### Prompt
Work through the records below and copy every line that includes "Edition".
*** Data for this exercise Section Begins ***
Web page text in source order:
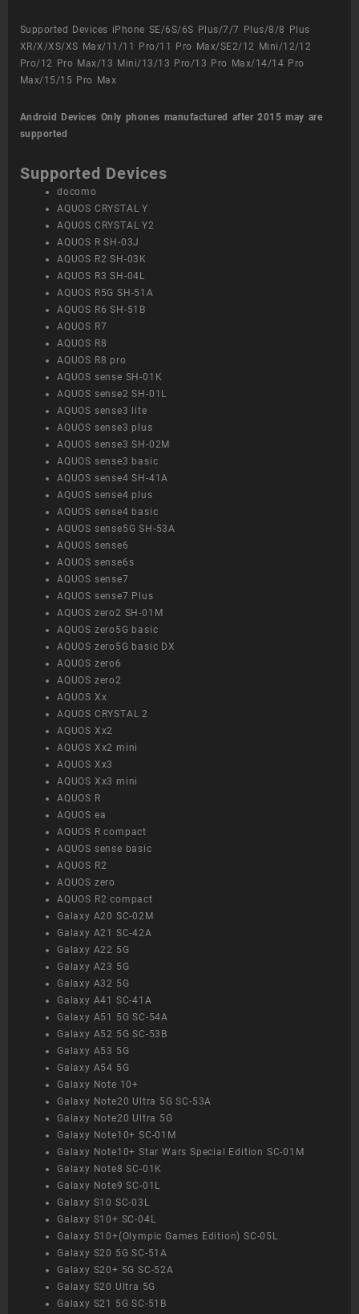
Supported Devices iPhone SE/6S/6S Plus/7/7 Plus/8/8 Plus
XR/X/XS/XS Max/11/11 Pro/11 Pro Max/SE2/12 Mini/12/12
Pro/12 Pro Max/13 Mini/13/13 Pro/13 Pro Max/14/14 Pro
Max/15/15 Pro Max
Android Devices Only phones manufactured after 2015 may are
supported
Supported Devices
docomo
AQUOS CRYSTAL Y
AQUOS CRYSTAL Y2
AQUOS R SH-03J
AQUOS R2 SH-03K
AQUOS R3 SH-04L
AQUOS R5G SH-51A
AQUOS R6 SH-51B
AQUOS R7
AQUOS R8
AQUOS R8 pro
AQUOS sense SH-01K
AQUOS sense2 SH-01L
AQUOS sense3 lite
AQUOS sense3 plus
AQUOS sense3 SH-02M
AQUOS sense3 basic
AQUOS sense4 SH-41A
AQUOS sense4 plus
AQUOS sense4 basic
AQUOS sense5G SH-53A
AQUOS sense6
AQUOS sense6s
AQUOS sense7
AQUOS sense7 Plus
AQUOS zero2 SH-01M
AQUOS zero5G basic
AQUOS zero5G basic DX
AQUOS zero6
AQUOS zero2
AQUOS Xx
AQUOS CRYSTAL 2
AQUOS Xx2
AQUOS Xx2 mini
AQUOS Xx3
AQUOS Xx3 mini
AQUOS R
AQUOS ea
AQUOS R compact
AQUOS sense basic
AQUOS R2
AQUOS zero
AQUOS R2 compact
Galaxy A20 SC-02M
Galaxy A21 SC-42A
Galaxy A22 5G
Galaxy A23 5G
Galaxy A32 5G
Galaxy A41 SC-41A
Galaxy A51 5G SC-54A
Galaxy A52 5G SC-53B
Galaxy A53 5G
Galaxy A54 5G
Galaxy Note 10+
Galaxy Note20 Ultra 5G SC-53A
Galaxy Note20 Ultra 5G
Galaxy Note10+ SC-01M
Galaxy Note10+ Star Wars Special Edition SC-01M
Galaxy Note8 SC-01K
Galaxy Note9 SC-01L
Galaxy S10 SC-03L
Galaxy S10+ SC-04L
Galaxy S10+(Olympic Games Edition) SC-05L
Galaxy S20 5G SC-51A
Galaxy S20+ 5G SC-52A
Galaxy S20 Ultra 5G
Galaxy S21 5G SC-51B
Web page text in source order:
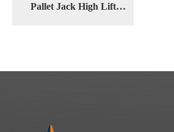
Pallet Jack High Lift
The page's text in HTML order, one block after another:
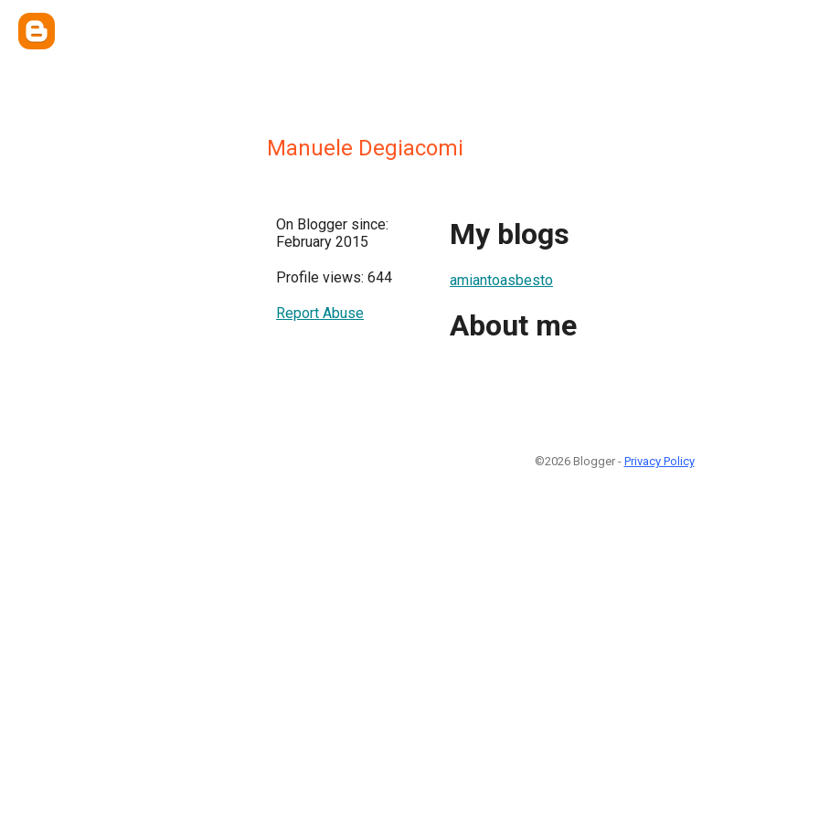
*** Data for this exercise Section Ends ***
### Result of this task
Galaxy Note10+ Star Wars Special Edition SC-01M
Galaxy S10+(Olympic Games Edition) SC-05L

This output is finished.